Optionally, the step of determining the length and the width of the image block to be divided based on the origin and a preset clipping manner includes:

acquiring an initial length and an initial width of the target image, and determining the length and the width of the image block to be divided based on the origin, the initial length and the initial width, wherein the length is less than or equal to the initial length, and the width is less than or equal to the initial width.

In addition, to achieve the above object, the present invention further provides a page direction recognition apparatus, including:

the image processing device comprises a dividing module, a processing module and a processing module, wherein the dividing module is used for determining a target image to be subjected to image detection and dividing the target image according to a preset cutting mode to obtain a plurality of image blocks;

the determining module is used for training each image block based on a preset convolutional neural network model and determining whether each image block has characters and target image blocks in the character direction based on the training result of the training;

and the classification and collection module is used for classifying and collecting the character direction of each target image block if a plurality of target image blocks with characters and character directions exist in each image block, determining the target character direction based on the classification and collection result of the classification and collection, and taking the target character direction as the page direction of the target image.

In addition, in order to achieve the above object, the present invention also provides a page direction identification device;

the page direction recognition apparatus includes: a memory, a processor, and a computer program stored on the memory and executable on the processor, wherein:

the computer program, when being executed by the processor, realizes the steps of the page direction identification method as described above.
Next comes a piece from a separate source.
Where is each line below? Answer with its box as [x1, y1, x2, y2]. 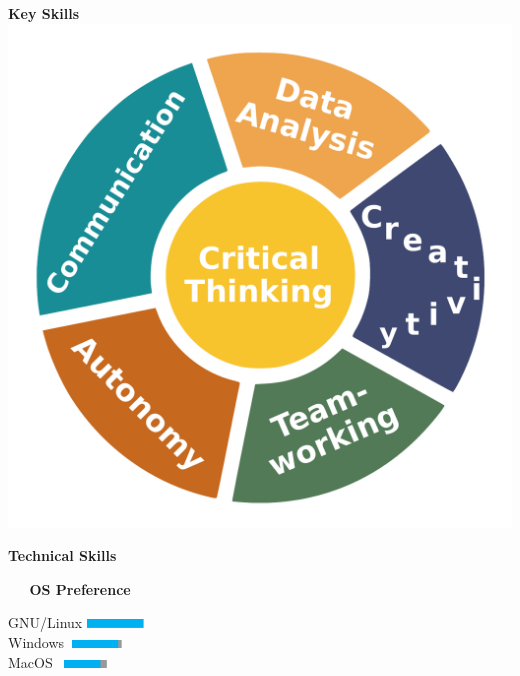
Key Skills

In addition, to achieve the above object, the present invention also provides a computer-readable storage medium;

the computer-readable storage medium has stored thereon a computer program which, when being executed by a processor, carries out the steps of the page direction identification method as described above.
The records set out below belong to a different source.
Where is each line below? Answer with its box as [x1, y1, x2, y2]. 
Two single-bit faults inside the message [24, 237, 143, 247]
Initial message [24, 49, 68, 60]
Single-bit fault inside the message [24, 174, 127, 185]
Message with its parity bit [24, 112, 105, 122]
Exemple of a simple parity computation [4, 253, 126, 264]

The method comprises the steps of determining a target image to be subjected to image detection, and dividing the target image according to a preset cutting mode to obtain a plurality of image blocks; training each image block based on a preset convolutional neural network model, and determining whether each image block has characters and a target image block in the character direction based on the training result of the training; if a plurality of target image blocks with characters and character directions exist in each image block, classifying and summarizing the character directions of each target image block, determining the target character direction based on the classified and summarized result, and taking the target character direction as the page direction of the target image. The target image is divided according to a preset cutting mode to obtain a plurality of image blocks, each image block is trained according to a convolutional neural network model to determine the target image block, the character directions of each target image block are classified and summarized, and the page direction of the target image is determined according to the classified and summarized result, so that the phenomenon that the page direction of the target image is estimated inaccurately in the prior art is avoided, and the accuracy of image page direction identification is improved.

Drawings

FIG. 1 is a schematic structural diagram of a page direction identification device of a hardware operating environment according to an embodiment of the present invention;

FIG. 2 is a flowchart illustrating a page direction identification method according to a first embodiment of the present invention;

fig. 3 is a schematic diagram of functional modules of the page direction recognition apparatus according to the present invention.
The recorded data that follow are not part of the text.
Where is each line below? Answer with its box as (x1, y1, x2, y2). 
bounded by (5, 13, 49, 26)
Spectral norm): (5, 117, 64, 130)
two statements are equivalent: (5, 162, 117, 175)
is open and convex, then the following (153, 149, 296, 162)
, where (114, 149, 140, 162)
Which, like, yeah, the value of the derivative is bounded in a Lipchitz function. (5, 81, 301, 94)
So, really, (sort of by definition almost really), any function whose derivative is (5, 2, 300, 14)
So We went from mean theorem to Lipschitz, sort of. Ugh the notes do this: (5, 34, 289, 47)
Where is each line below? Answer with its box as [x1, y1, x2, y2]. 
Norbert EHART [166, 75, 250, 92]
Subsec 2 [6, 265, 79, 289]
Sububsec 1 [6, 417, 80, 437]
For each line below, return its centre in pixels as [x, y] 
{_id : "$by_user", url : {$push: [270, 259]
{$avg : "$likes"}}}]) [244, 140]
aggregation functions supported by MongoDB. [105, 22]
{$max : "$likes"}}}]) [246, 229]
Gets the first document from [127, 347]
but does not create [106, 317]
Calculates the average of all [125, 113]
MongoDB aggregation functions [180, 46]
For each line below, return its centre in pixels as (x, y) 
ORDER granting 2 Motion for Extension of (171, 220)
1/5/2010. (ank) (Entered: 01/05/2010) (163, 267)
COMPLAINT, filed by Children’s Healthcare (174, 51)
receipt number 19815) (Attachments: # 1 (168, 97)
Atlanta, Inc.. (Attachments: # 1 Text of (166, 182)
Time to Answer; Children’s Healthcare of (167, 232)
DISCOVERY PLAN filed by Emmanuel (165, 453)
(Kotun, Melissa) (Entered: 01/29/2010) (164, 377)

The objects, features and advantages of the present invention will be further explained with reference to the accompanying drawings.

Detailed Description

It should be understood that the specific embodiments described herein are merely illustrative of the invention and are not intended to limit the invention.

As shown in fig. 1, fig. 1 is a schematic structural diagram of a page direction identifying device of a hardware operating environment according to an embodiment of the present invention.

As shown in fig. 1, the page direction recognition apparatus may include: a processor 1001, such as a CPU, a network interface 1004, a user interface 1003, a memory 1005, a communication bus 1002. Wherein a communication bus 1002 is used to enable connective communication between these components. The user interface 1003 may include a Display screen (Display), an input unit such as a Keyboard (Keyboard), and the optional user interface 1003 may also include a standard wired interface, a wireless interface. The network interface 1004 may optionally include a standard wired interface, a wireless interface (e.g., WI-FI interface). The memory 1005 may be a high-speed RAM memory or a non-volatile memory (e.g., a magnetic disk memory). The memory 1005 may alternatively be a storage device separate from the processor 1001.

Optionally, the page direction identifying device may further include a camera, a Radio Frequency (RF) circuit, a sensor, an audio circuit, a WiFi module, and the like. Such as light sensors, motion sensors, and other sensors. Specifically, the light sensor may include an ambient light sensor and a proximity sensor, wherein the ambient light sensor may adjust the brightness of the display screen according to the brightness of ambient light. Of course, the page direction recognition device may also be configured with other sensors such as a gyroscope, a barometer, a hygrometer, a thermometer, and an infrared sensor, which are not described herein again.

It will be understood by those skilled in the art that the structure of the page direction identifying apparatus shown in fig. 1 does not constitute a limitation of the page direction identifying apparatus, and may include more or less components than those shown, or some components in combination, or a different arrangement of components.

As shown in fig. 1, a memory 1005, which is a kind of computer storage medium, may include therein an operating system, a network communication module, a user interface module, and a page direction identification program.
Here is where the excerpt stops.